**WHAT IS REQUIRED**. Please copy, exactly as they appear below, the lines from the one containing "matching normal tissues, and" through the one containing "our exomic screen".

Dataset records
=== Section Start ===

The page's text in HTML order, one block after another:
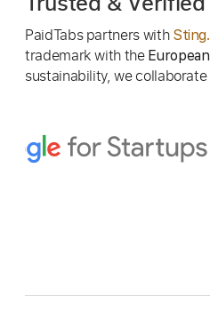
PaidTabs partners with
trademark with the
sustainability, we
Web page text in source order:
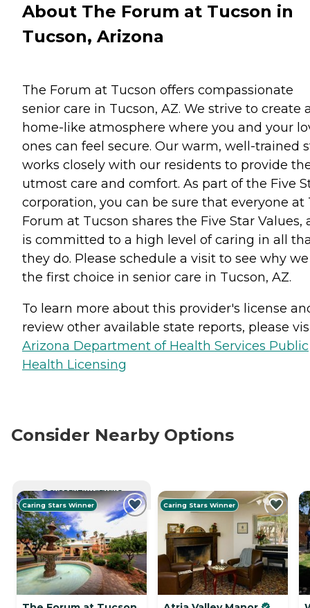
About The Forum at Tucson in
Tucson, Arizona
The Forum at Tucson offers compassionate
senior care in Tucson, AZ. We strive to create
home-like atmosphere where you and your
ones can feel secure. Our warm, well-trained
works closely with our residents to provide
utmost care and comfort. As part of the Five
corporation, you can be sure that everyone at
Forum at Tucson shares the Five Star Values,
is committed to a high level of caring in all
they do. Please schedule a visit to see why
the first choice in senior care in Tucson, AZ.
To learn more about this provider's license
review other available state reports, please
Arizona Department of Health Services Public
Health Licensing
Consider Nearby Options
CURRENTLY VIEWING
Caring Stars Winner
Caring Stars Winner
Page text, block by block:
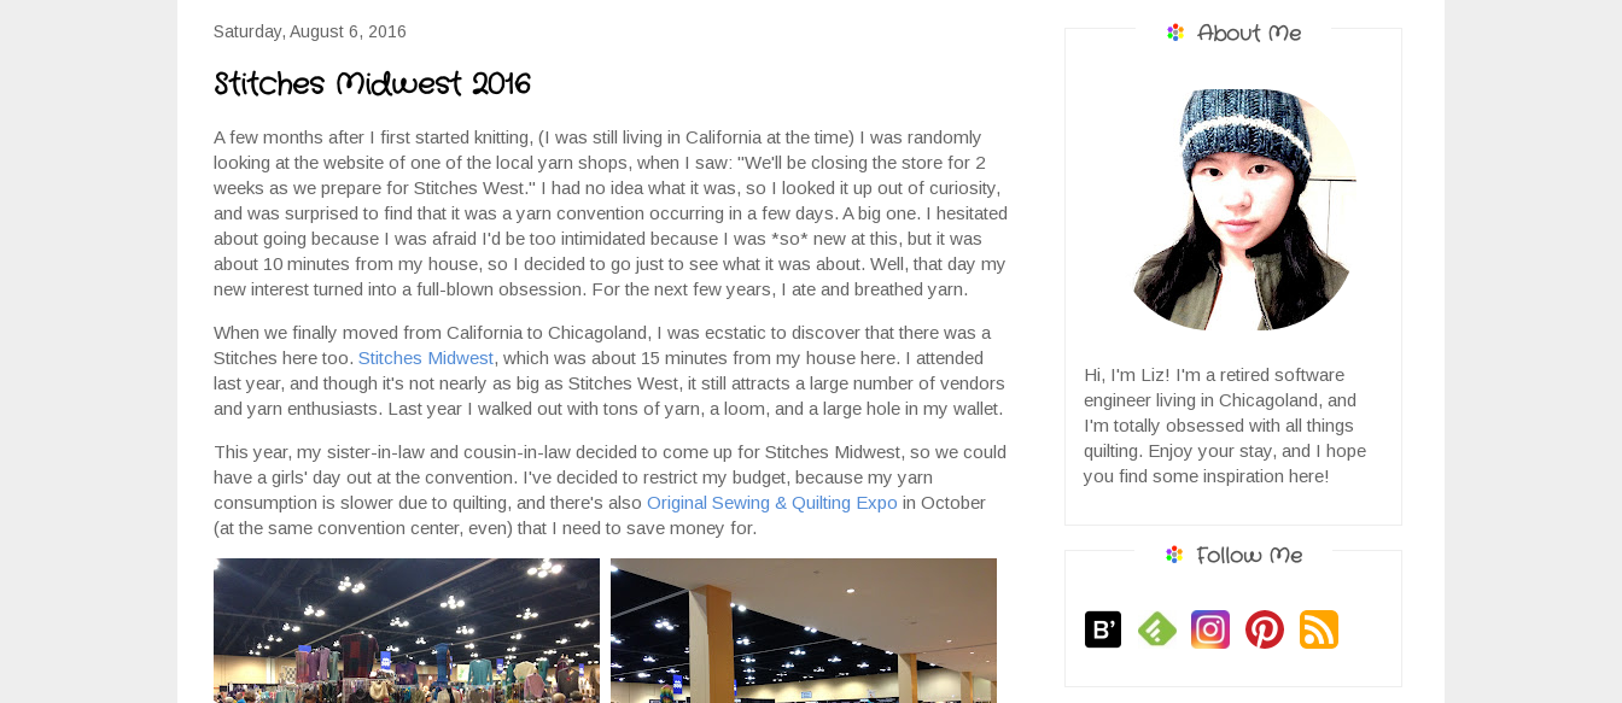
Saturday, August 6, 2016
Stitches Midwest 2016
A few months after I first started knitting, (I was still living in California at the time) I was randomly
looking at the website of one of the local yarn shops, when I saw: "We'll be closing the store for 2
weeks as we prepare for Stitches West." I had no idea what it was, so I looked it up out of curiosity,
and was surprised to find that it was a yarn convention occurring in a few days. A big one. I hesitated
about going because I was afraid I'd be too intimidated because I was *so* new at this, but it was
about 10 minutes from my house, so I decided to go just to see what it was about. Well, that day my
new interest turned into a full-blown obsession. For the next few years, I ate and breathed yarn.
When we finally moved from California to Chicagoland, I was ecstatic to discover that there was a
Stitches here too. Stitches Midwest, which was about 15 minutes from my house here. I attended
last year, and though it's not nearly as big as Stitches West, it still attracts a large number of vendors
and yarn enthusiasts. Last year I walked out with tons of yarn, a loom, and a large hole in my wallet.
This year, my sister-in-law and cousin-in-law decided to come up for Stitches Midwest, so we could
have a girls' day out at the convention. I've decided to restrict my budget, because my yarn
consumption is slower due to quilting, and there's also Original Sewing & Quilting Expo in October
(at the same convention center, even) that I need to save money for.
About Me
Hi, I'm Liz! I'm a retired software
engineer living in Chicagoland, and
I'm totally obsessed with all things
quilting. Enjoy your stay, and I hope
you find some inspiration here!
Follow Me
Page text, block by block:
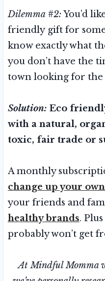
Dilemma #2:You’d
friendly gift for
know exactly what
you don’t have the
town looking for
Solution:Eco
with a natural,
toxic, fair trade or
A monthly
change up your
your friends and
healthy brands.
probably won’t get
At Mindful Momma
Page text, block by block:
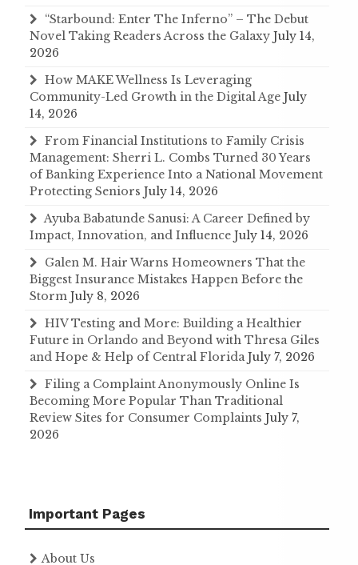
“Starbound: Enter The Inferno” – The Debut
Novel Taking Readers Across the Galaxy July 14,
2026
How MAKE Wellness Is Leveraging
Community-Led Growth in the Digital Age July
14, 2026
From Financial Institutions to Family Crisis
Management: Sherri L. Combs Turned 30 Years
of Banking Experience Into a National Movement
Protecting Seniors July 14, 2026
Ayuba Babatunde Sanusi: A Career Defined by
Impact, Innovation, and Influence July 14, 2026
Galen M. Hair Warns Homeowners That the
Biggest Insurance Mistakes Happen Before the
Storm July 8, 2026
HIV Testing and More: Building a Healthier
Future in Orlando and Beyond with Thresa Giles
and Hope & Help of Central Florida July 7, 2026
Filing a Complaint Anonymously Online Is
Becoming More Popular Than Traditional
Review Sites for Consumer Complaints July 7,
2026
Important Pages
About Us
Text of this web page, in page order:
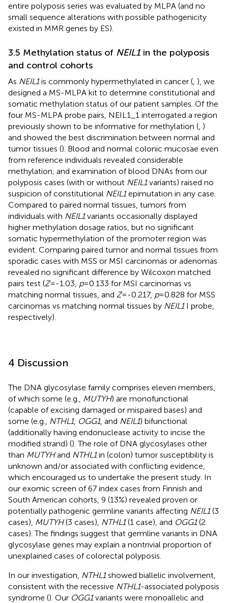
entire polyposis series was evaluated by MLPA (and no
small sequence alterations with possible pathogenicity
existed in MMR genes by ES).
3.5 Methylation status of NEIL1 in the polyposis
and control cohorts
As NEIL1is commonly hypermethylated in cancer ( ), we
designed a MS-MLPA kit to determine constitutional and
somatic methylation status of our patient samples. Of the
four MS-MLPA probe pairs, NEIL1_1 interrogated a region
previously shown to be informative for methylation ( )
and showed the best discrimination between normal and
tumor tissues (). Blood and normal colonic mucosae even
from reference individuals revealed considerable
methylation, and examination of blood DNAs from our
polyposis cases (with or without NEIL1variants) raised no
suspicion of constitutional NEIL1epimutation in any case.
Compared to paired normal tissues, tumors from
individuals with NEIL1variants occasionally displayed
higher methylation dosage ratios, but no significant
somatic hypermethylation of the promoter region was
evident. Comparing paired tumor and normal tissues from
sporadic cases with MSS or MSI carcinomas or adenomas
revealed no significant difference by Wilcoxon matched
pairs test (Z=-1.03, p=0.133 for MSI carcinomas vs
matching normal tissues, and Z=-0.217, p=0.828 for MSS
carcinomas vs matching normal tissues by NEIL1I probe,
respectively).
4 Discussion
The DNA glycosylase family comprises eleven members,
of which some (e.g., MUTYH) are monofunctional
(capable of excising damaged or mispaired bases) and
some (e.g.,
NTHL1, OGG1, and NEIL1) bifunctional
(additionally having endonuclease activity to incise the
modified strand) (). The role of DNA glycosylases other
than MUTYHand NTHL1in (colon) tumor susceptibility is
unknown and/or associated with conflicting evidence,
which encouraged us to undertake the present study. In
our exomic screen of 67 index cases from Finnish and
South American cohorts, 9 (13%) revealed proven or
potentially pathogenic germline variants affecting NEIL1(3
cases), MUTYH(3 cases), NTHL1(1 case), and OGG1(2
cases). The findings suggest that germline variants in DNA
glycosylase genes may explain a nontrivial proportion of
unexplained cases of colorectal polyposis.
In our investigation, NTHL1showed biallelic involvement,
consistent with the recessive NTHL1-associated polyposis
syndrome (). Our OGG1variants were monoallelic and
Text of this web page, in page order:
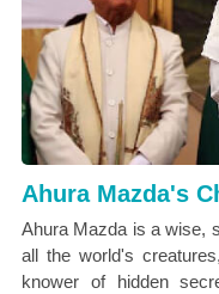
Ahura Mazda's
Ahura Mazda is a wise,
all the world's
knower of hidden
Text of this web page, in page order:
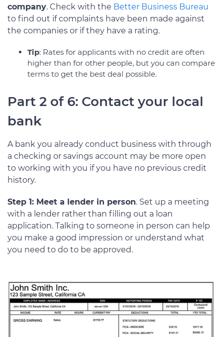
company. Check with the Better Business Bureau
to find out if complaints have been made against
the companies or if they have a rating.
Tip: Rates for applicants with no credit are often
higher than for other people, but you can compare
terms to get the best deal possible.
Part 2 of 6: Contact your local
bank
A bank you already conduct business with through
a checking or savings account may be more open
to working with you if you have no previous credit
history.
Step 1: Meet a lender in person. Set up a meeting
with a lender rather than filling out a loan
application. Talking to someone in person can help
you make a good impression or understand what
you need to do to be approved.

=== Section End ===

**EXERCISE ANSWER**.
matching normal tissues, and Z=-0.217, p=0.828 for MSS
carcinomas vs matching normal tissues by NEIL1I probe,
respectively).
4 Discussion
The DNA glycosylase family comprises eleven members,
of which some (e.g., MUTYH) are monofunctional
(capable of excising damaged or mispaired bases) and
some (e.g.,
NTHL1, OGG1, and NEIL1) bifunctional
(additionally having endonuclease activity to incise the
modified strand) (). The role of DNA glycosylases other
than MUTYHand NTHL1in (colon) tumor susceptibility is
unknown and/or associated with conflicting evidence,
which encouraged us to undertake the present study. In
our exomic screen of 67 index cases from Finnish and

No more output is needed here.